Longitude: -3.8318 / 3°49'54"W

OS Eastings: 271320.167429

OS Northings: 114111.617195

OS Grid: SS713141

Mapcode National: GBR L1.QWMR

Mapcode Global: FRA 26VP.R04

Entry Name: Castle 175m north of Stone Barton

Scheduled Date: 20 May 1963

Last Amended: 7 August 1997

Source: Historic England

Source ID: 1016217

English Heritage Legacy ID: 30322

County: Devon

Civil Parish: Chawleigh

Traditional County: Devon

Lieutenancy Area (Ceremonial County): Devon

Church of England Parish: Chulmleigh St Mary Magdalene

Church of England Diocese: Exeter


This monument includes the earthwork remains of a castle, known as a ringwork,
situated on top of a high hill with commanding views between two large river
valleys to the north and south. Central to the site is a sub-circular enclosed
area which measures 38m from north to south and 34.2m from east to west and is
defined by large banks. To the north the banks measure 9.8m wide and are
up to 1.4m high when viewed externally. To the north west they measure 5.5m
wide and up to 1.7m high externally and 0.7m high internally. Some spreading
has occurred to a width of some 2.3m downslope and this material partly
overlies another bank. The enclosure curves round to the west where it attains
a width of 8m and is 1.3m high externally and 0.8m high internally.
Undulations in height and changes in width would seem to indicate the presence
of tumble around stony walls. To the south the area forms a largely flattened
bank which measures 5.3m wide and 0.1m high internally. To the east, the
enclosure bank measures 9.7m wide and 0.6m high. There are some internal
features visible within the enclosed area including an elongated bank which
runs from the eastern outer bank to the west and peters out. This bank
measures 4.5m wide and 0.2m high. There is also a sub-circular mound in the
north west segment which has a diameter of 6.5m and is 0.2m high.
To the north of the enclosure, downslope and partly overlain by it, is a large
curving bank. This measures 3.4m wide, 1.8m high downslope and 0.4m high
upslope. It curves around the enclosure and veers off in a south easterly
direction. To the east of this curving bank is a D-shaped spread of material
with a hollowed centre. This measures 8.4m long and 5.4m wide and is 0.6m
high. To the south of the curving bank lies a circular enclosure which has an
internal diameter of 10.2m. The enclosing banks measure 4.2m wide and up to
0.4m high internally. A rectangular structure lies to the east of this
enclosure and south of the curving bank. Aligned in an east-west direction
and defined by banks, it measures 16.1m long by 14.3m wide internally. The
banks are 3.2m wide and 0.3m to 0.5m high. A further large bank lies 19m to
the south of the curving bank. This measures 3.4m wide and 0.5m high and
occupies the south eastern quadrant of the site.
To the west of the large enclosure is a sub-rectangular feature defined by
stony banks which runs parallel to the western field boundary and appears to
partly underlie it. This feature measures 13.2m long and 3.2m wide internally
and is defined by a 0.7m wide bank standing up to 0.3m high. To the south of
the enclosure and partly overlain by material from it, are two banks. The
first measures 4.2m wide and is 0.4m high. It runs south towards the field
boundary which cuts it at its southernmost extent. The enclosure decreases in
height as it trends towards the south. To the east is the second bank. This
measures 9.2m wide and 0.6m high. It is aligned NNW-SSE.
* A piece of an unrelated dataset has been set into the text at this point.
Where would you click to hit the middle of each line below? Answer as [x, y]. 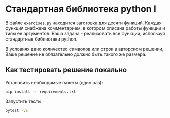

The site of the monument is shown on the attached map extract.

Source: Historic England

Reasons for Scheduling

Ringworks are medieval fortifications built and occupied from the late
Anglo-Saxon period to the later 12th century. They comprised a small defended
area containing buildings which was surrounded or partly surrounded by a
substantial ditch and a bank surmounted by a timber palisade or, rarely, a
stone wall. Occasionally a more lightly defended embanked enclosure, the
bailey, adjoined the ringwork. Ringworks acted as strongholds for military
operations and in some cases as defended aristocratic or manorial settlements.
They are rare nationally with only 200 recorded examples and less than 60
with baileys. As such, and as one of a limited number and very restricted
range of Anglo-Saxon and Norman fortifications, ringworks are of particular
significance to our understanding of the period.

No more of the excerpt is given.